**Description of the task**
Search the records for "pixels". Report every line where it occurs.

-- Extracted records follows --

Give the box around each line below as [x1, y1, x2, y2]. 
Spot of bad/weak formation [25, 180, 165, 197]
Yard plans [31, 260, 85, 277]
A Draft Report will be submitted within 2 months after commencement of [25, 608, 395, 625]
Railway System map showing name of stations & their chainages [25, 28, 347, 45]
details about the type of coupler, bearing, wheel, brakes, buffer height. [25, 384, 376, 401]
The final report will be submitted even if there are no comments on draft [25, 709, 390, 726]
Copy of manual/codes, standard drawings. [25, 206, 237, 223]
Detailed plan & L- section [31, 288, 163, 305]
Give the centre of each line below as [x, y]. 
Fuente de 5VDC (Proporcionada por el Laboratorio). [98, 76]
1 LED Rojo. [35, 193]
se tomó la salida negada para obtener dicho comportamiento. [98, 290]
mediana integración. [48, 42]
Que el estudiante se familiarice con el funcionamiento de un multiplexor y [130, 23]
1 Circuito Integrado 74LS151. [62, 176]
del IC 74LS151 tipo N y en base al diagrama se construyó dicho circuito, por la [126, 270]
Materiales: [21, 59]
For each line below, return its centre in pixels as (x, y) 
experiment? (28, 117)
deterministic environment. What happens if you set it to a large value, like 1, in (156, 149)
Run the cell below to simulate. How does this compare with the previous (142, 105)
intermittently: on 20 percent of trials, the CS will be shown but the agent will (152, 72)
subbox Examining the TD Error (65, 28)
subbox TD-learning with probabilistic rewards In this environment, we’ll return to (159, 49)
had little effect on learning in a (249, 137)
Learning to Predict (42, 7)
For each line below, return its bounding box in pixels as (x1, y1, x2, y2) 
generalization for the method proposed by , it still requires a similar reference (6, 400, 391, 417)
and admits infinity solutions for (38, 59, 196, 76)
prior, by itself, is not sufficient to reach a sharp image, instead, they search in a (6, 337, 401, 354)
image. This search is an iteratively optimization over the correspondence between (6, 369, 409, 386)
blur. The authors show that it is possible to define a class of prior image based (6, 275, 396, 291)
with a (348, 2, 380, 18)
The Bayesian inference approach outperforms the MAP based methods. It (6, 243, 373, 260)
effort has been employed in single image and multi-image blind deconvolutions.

-- Extracted records concluded --

**Answer box**
For each line below, return its centre in pixels as (x, y) 
For each line below, return its bounding box in pixels as (x1, y1, x2, y2) 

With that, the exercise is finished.